The mailing list and forwarding problems would require reworking of many aspects of email systems. The end result might be better, but the transition could be painful. John Levine offered some suggestions in his essay above for plastering over the problem, and the SPF site has specific suggestions as well.
These three spoof-at-your-request problems remain the biggest obstacles facing broad SPF adoption.
Isn’t Microsoft Already Doing This? Microsoft made some interesting announcements a few weeks ago at the RSA security conference about a strategy similar to SPF called Caller ID.
Caller ID must download and parse an entire email message before it can apply itself, and it uses XML (Extensible Markup Language) to encode information in the DNS record. SPF is less formal (although its proponents are working towards having it ratified as an Internet standard) but it can work with just the message envelope, which mail servers read before they even see the message headers and body.
SPF-enabled mail servers should be able to read Caller ID records, however, because of the similarity in approach. They’re not inconsistent with one another, despite their different tacks.
Caller ID might better avoid issues with the kinds of legitimate spoofing described above because it may be capable of better analyzing the path of legal forwarded addresses or mailing list addresses.
From what I can tell at the moment, Microsoft will provide royalty-free licenses for any patents necessary to implement Caller ID. There are currently no patents associated with SPF, and its inventor has publicly declared his intent to keep SPF royalty-free should any future defensive patents become necessary.

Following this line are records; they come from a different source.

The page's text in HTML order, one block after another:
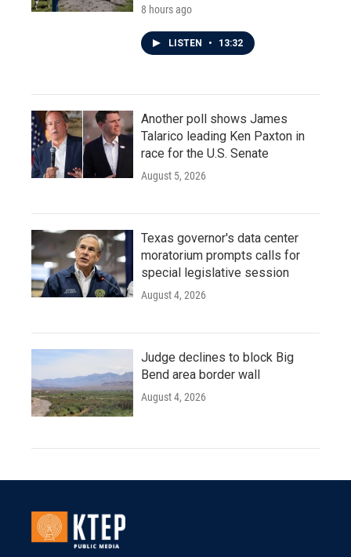
8 hours ago
LISTEN • 13:32
Another poll shows James
Talarico leading Ken Paxton in
race for the U.S. Senate
August 5, 2026
Texas governor's data center
moratorium prompts calls for
special legislative session
August 4, 2026
Judge declines to block Big
Bend area border wall
August 4, 2026
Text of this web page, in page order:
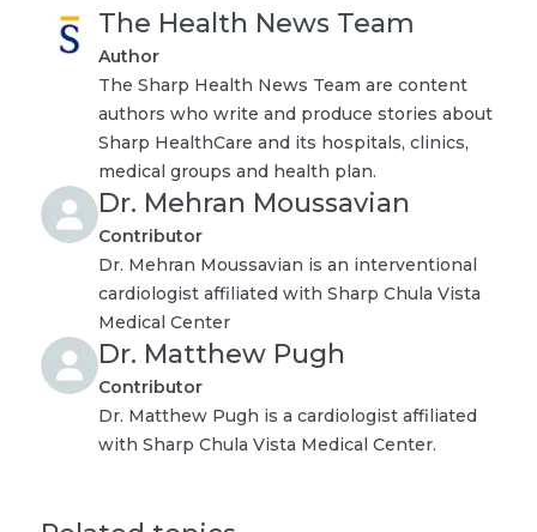
The Health News Team
Author
The Sharp Health News Team are content
authors who write and produce stories about
Sharp HealthCare and its hospitals, clinics,
medical groups and health plan.
Dr. Mehran Moussavian
Contributor
Dr. Mehran Moussavian is an interventional
cardiologist affiliated with Sharp Chula Vista
Medical Center
Dr. Matthew Pugh
Contributor
Dr. Matthew Pugh is a cardiologist affiliated
with Sharp Chula Vista Medical Center.
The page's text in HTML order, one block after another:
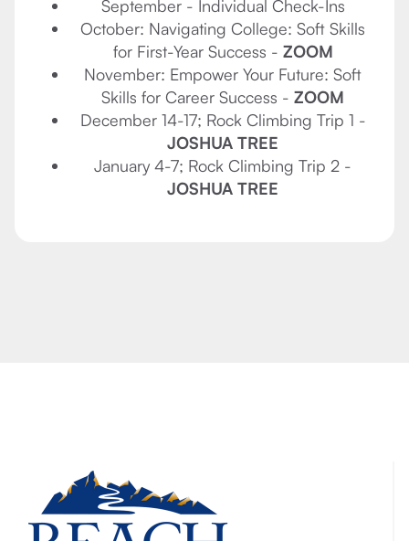
September - Individual Check-Ins
October: Navigating College: Soft Skills
for First-Year Success - ZOOM
November: Empower Your Future: Soft
Skills for Career Success - ZOOM
December 14-17; Rock Climbing Trip 1 -
JOSHUA TREE
January 4-7; Rock Climbing Trip 2 -
JOSHUA TREE
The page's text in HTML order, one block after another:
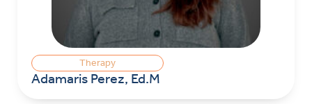
Therapy
Adamaris Perez, Ed.M
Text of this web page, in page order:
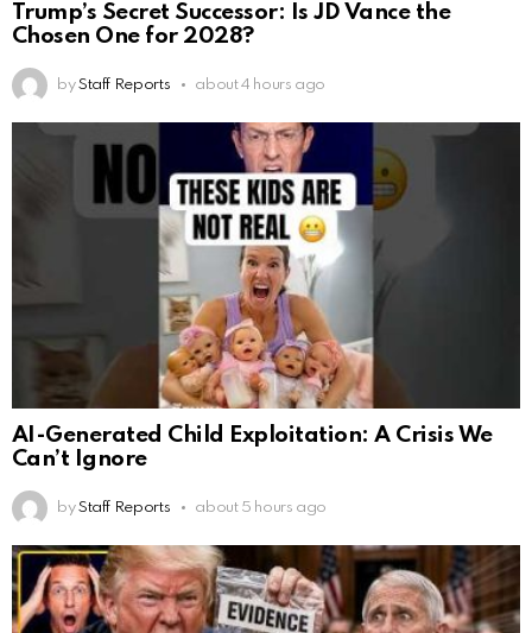
Trump’s Secret Successor: Is JD Vance the
Chosen One for 2028?
by Staff Reports about 4 hours ago
AI-Generated Child Exploitation: A Crisis We
Can’t Ignore
by Staff Reports about 5 hours ago
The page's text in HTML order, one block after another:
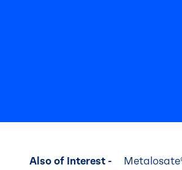
Also of Interest -
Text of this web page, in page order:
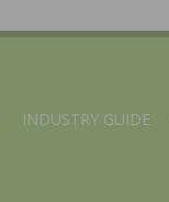
INDUSTRY GUIDE
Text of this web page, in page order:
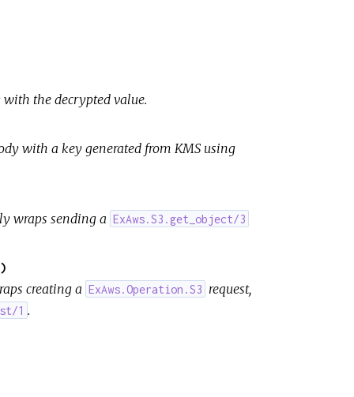
the decrypted value.
with a key generated from KMS using
wraps sending a ExAws.S3.get_object/3
creating a ExAws.Operation.S3 request,
1 .
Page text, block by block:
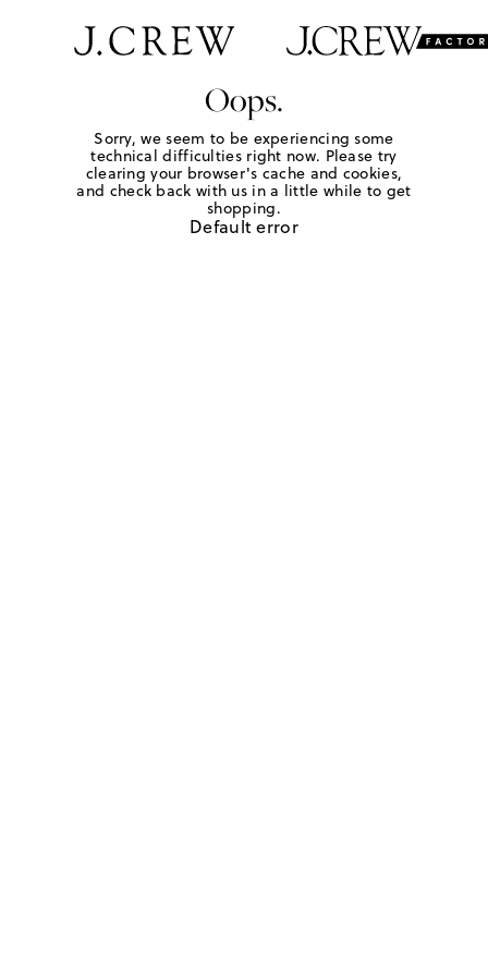
Oops.
Sorry, we seem to be experiencing some
technical difficulties right now. Please try
clearing your browser's cache and cookies,
and check back with us in a little while to get
shopping.
Default error
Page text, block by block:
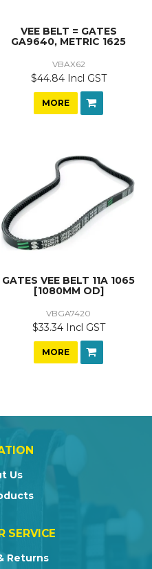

Can SPF Succeed? SPF definitely suffers from the chicken and egg problem, but early adoption from AOL and other major ISPs might give it a boost. I expect that many large ISPs will find it worthwhile to adopt SPF as soon as the mail server software is widely tested – no ISP wants to be an early adopter – because it could radically reduce the amount of email that they process and store.
Early adoption by ISPs has a huge advantage: the ISPs could start preventing the massive amount of returned email that wasn’t sent from their users, which is part of the overwhelming problem of spam – but only part of it.
If SPF is adopted by a large number of ISPs, spammers will start using domains that lack SPF records, and it’s likely that those domains would be shunned, much as happens with domains that allow open relay exploitation by spammers. Because most domains are hosted by ISPs, the ISPs would then encourage or even require their customers with domains to have SPF records.
Ultimately, as the SPF site itself notes, spammers would register new domains and provide SPF records for those domains, but ISPs could out-evolve this approach given that existing tools could easily recognize and block email from domains – particularly newly registered domains – that send only spam.
Spammers Always Find a Way — Of course, spammers always find a way around any difficulty. It’s hard to blame them in one sense, because spam is evolution in action. Much like fruit flies cycle through generations so quickly they’re used to test ideas of genetics, spammers send out so many billions of messages that it’s natural (in the worst sense) that the ones that slip through inform them how to build better spam-sending engines. This doesn’t mean we in any way approve of spam, but it does explain the inevitability of spam adaptations.
SPF solves a part of the problem, but not the whole problem. Spoofing is just one aspect of spam, but reducing even part of the spoofing problem reduces the overall demands on each email system as well as the amount of illegitimate email that’s sent. No magic bullet exists that will end the battle against spam, but all domain owners should take a hard look at SPF. It’s just one more tool in the arsenal of keeping a clean mailbox, but either SPF or something like it is in our future.